“Yeah. Talk.”
The grave robbers’ leader lifted his head.
Between his tangled hair, beads of sweat on his forehead had frozen.
He steadied his breathing and spoke low.
“At first… I didn’t mean to take it this far.”
Monero frowned.
“And that’s supposed to excuse you?”
The leader let out a short laugh.
“No. It’s not an excuse. It’s the situation.”
He slowly raised a hand.
Rynel stayed on guard, but the leader’s fingertips were stiff with cold.
Monero narrowed his eyes.
Rynel kept his gaze fixed, listening in silence.

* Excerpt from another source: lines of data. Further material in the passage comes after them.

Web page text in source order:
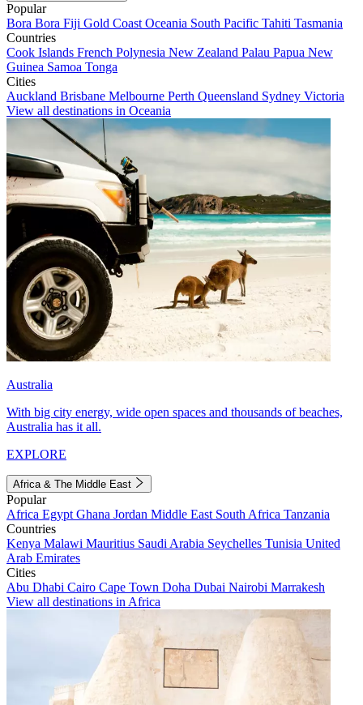
Popular
Bora Bora Fiji Gold Coast Oceania South Pacific Tahiti Tasmania
Countries
Cook Islands French Polynesia New Zealand Palau Papua New
Guinea Samoa Tonga
Cities
Auckland Brisbane Melbourne Perth Queensland Sydney Victoria
View all destinations in Oceania
Australia
With big city energy, wide open spaces and thousands of beaches,
Australia has it all.
EXPLORE
Africa & The Middle East
Popular
Africa Egypt Ghana Jordan Middle East South Africa Tanzania
Countries
Kenya Malawi Mauritius Saudi Arabia Seychelles Tunisia United
Arab Emirates
Cities
Abu Dhabi Cairo Cape Town Doha Dubai Nairobi Marrakesh
View all destinations in Africa
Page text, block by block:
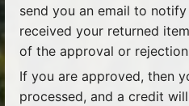
send you an email to
received your returned
of the approval or
If you are approved, then
processed, and a credit
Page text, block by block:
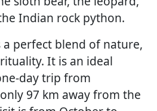
Indian rock python.
a perfect blend of nature,
It is an ideal
day trip from
97 km away from the
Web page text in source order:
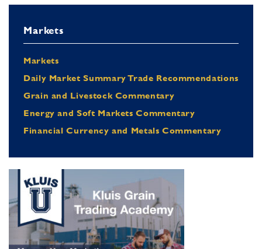
Markets
Markets
Daily Market Summary Trade Recommendations
Grain and Livestock Commentary
Energy and Soft Markets Commentary
Financial Currency and Metals Commentary
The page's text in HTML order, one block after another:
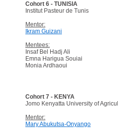
Cohort 6 - TUNISIA
Institut Pasteur de Tunis
Mentor:
Ikram Guizani
Mentees:
Insaf Bel Hadj Ali
Emna Harigua Souiai
Monia Ardhaoui
Cohort 7 - KENYA
Jomo Kenyatta University of
Mentor:
Mary Abukutsa-Onyango
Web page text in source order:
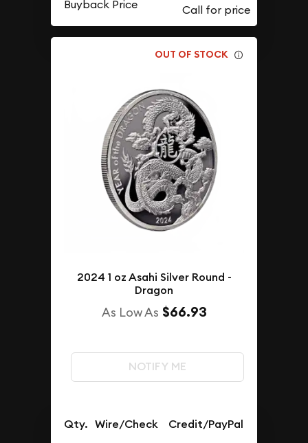
Buyback Price
OUT OF STOCK
2024 1 oz Asahi Silver Round -
Dragon
As Low As $66.93
NOTIFY ME
Qty. Wire/Check Credit/PayPal
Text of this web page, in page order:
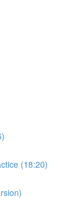
(18:20)
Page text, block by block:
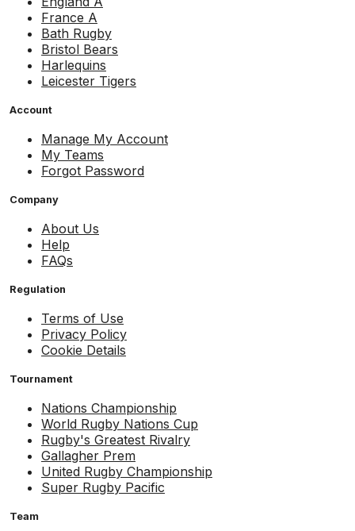
France A
Bath Rugby
Bristol Bears
Harlequins
Leicester Tigers
Account
Manage My Account
My Teams
Forgot Password
Company
About Us
Help
FAQs
Regulation
Terms of Use
Privacy Policy
Cookie Details
Tournament
Nations Championship
World Rugby Nations Cup
Rugby's Greatest Rivalry
Gallagher Prem
United Rugby Championship
Super Rugby Pacific
Team
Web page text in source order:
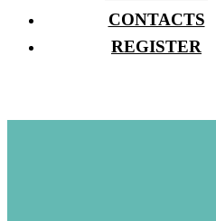
CONTACTS
REGISTER

“At first it was just a report.
My superior’s orders felt wrong…
and I could smell something being hidden behind them.”
The leader took a deep breath.
“So, by internal procedure, we gathered circumstances ourselves.
At first we had evidence. We were confident.”
He gave a bitter little smile.
“But the funny part is…
the one we reported was a high-ranking official inside the guild.”
Monero’s eyebrow twitched.
“After that… everything happened at once.”
The leader muttered.
“They charged us with ridiculous crimes. Framed us.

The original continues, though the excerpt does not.